The left-side menu on the node dashboard provides essential management operations:

Power Control

Power On / Off — Standard power operations via IPMI
Reboot — Graceful restart of the node
Kill Power — Force shutdown (use only when graceful methods fail)

Maintenance Mode

Always enable maintenance mode before performing hardware changes or system updates. When you place a node in maintenance mode, VergeOS automatically live-migrates all running workloads to other nodes in the cluster, ensuring zero downtime for VMs and services.

Remote Console

Provides direct console access to the node via IPMI/iDRAC/iLO. Use this for troubleshooting scenarios where the VergeOS UI is unreachable or you need BIOS-level access.

Additional Actions

Edit — Modify node settings (failover RAM, overcommit, tags)
Scale Up — Add resources to the cluster from this node
Diagnostics — Access node-level diagnostic tools (ARP scan, ethtool, IPMI sensors, S.M.A.R.T. tests, and more)
Refresh — Force an update of all dashboard data

Cluster-Level Views

While node dashboards show individual server health, cluster views provide aggregate resource utilization across all nodes in a cluster.

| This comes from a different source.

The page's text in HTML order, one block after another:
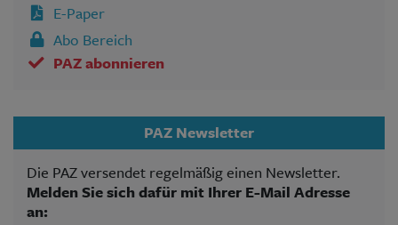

Navigate to System → Clusters to see:

Total CPU — Combined processing capacity and utilization across all nodes
Total RAM — Aggregate memory with utilization breakdown
Node Count — Number of active vs. total nodes in the cluster
Workload Distribution — How VMs and services are spread across nodes

Cluster views are essential for capacity planning — they help you identify when a cluster is approaching resource limits and when it is time to scale out with additional nodes.

vSAN Status Overview

The vSAN status is accessible from the main dashboard by clicking the vSAN Tiers count box, or via System → vSAN.

Key indicators include:

Tier Health — Per-tier status showing whether each tier is operating normally (working=true) or degraded
Capacity per Tier — Total, used, and available storage for each tier
Redundancy Status — Whether data redundancy requirements are met (critical after a drive or node failure)
Repair Status — Active repair operations and progress (should be all zeros during normal operation)
Device Count — Number of drives participating in each tier

Network Status

Network health is monitored from Networks in the main navigation. For each network (external, internal, DMZ, tenant networks), you can view:

Connectivity status — Whether the network is running and reachable
Traffic statistics — RX/TX volume and rates per network
Connected machines — Which VMs and services are attached
Firewall rule hit counts — Activity on configured firewall rules
Network-specific logs — Events scoped to that particular network

Running Machines View

Each node dashboard includes a Running Machines section showing all active workloads:

Column	Description
Status	Running state indicator
Type	Virtual Machine, vNet Container, or system service
Name	Machine identifier
CPU Cores	Number of assigned cores
CPU Usage	Current processor utilization percentage
RAM	Allocated memory with utilization percentage
Last Started	Timestamp of when the workload was started

Common machine types include VMs, vNet containers (network services), and system services (NAS, DMZ, External network, etc.).

Best Practices

Daily Health Checks

Review node temperatures, drive error counters, and fabric status across all nodes. Address any Not Confirmed fabric NICs or increasing drive errors immediately.

Use Maintenance Mode

Always enable maintenance mode before hardware changes, firmware updates, or system updates. This ensures workloads are live-migrated away before you touch the node.

Monitor vSAN Capacity

Keep tier utilization below 85% to maintain performance headroom. Configure subscription alerts (covered in the next section) to notify you before reaching throttling thresholds.

Review Logs Regularly

Periodically check event logs for temperature warnings, drive errors, and unexpected state changes. Catching issues early prevents cascading failures.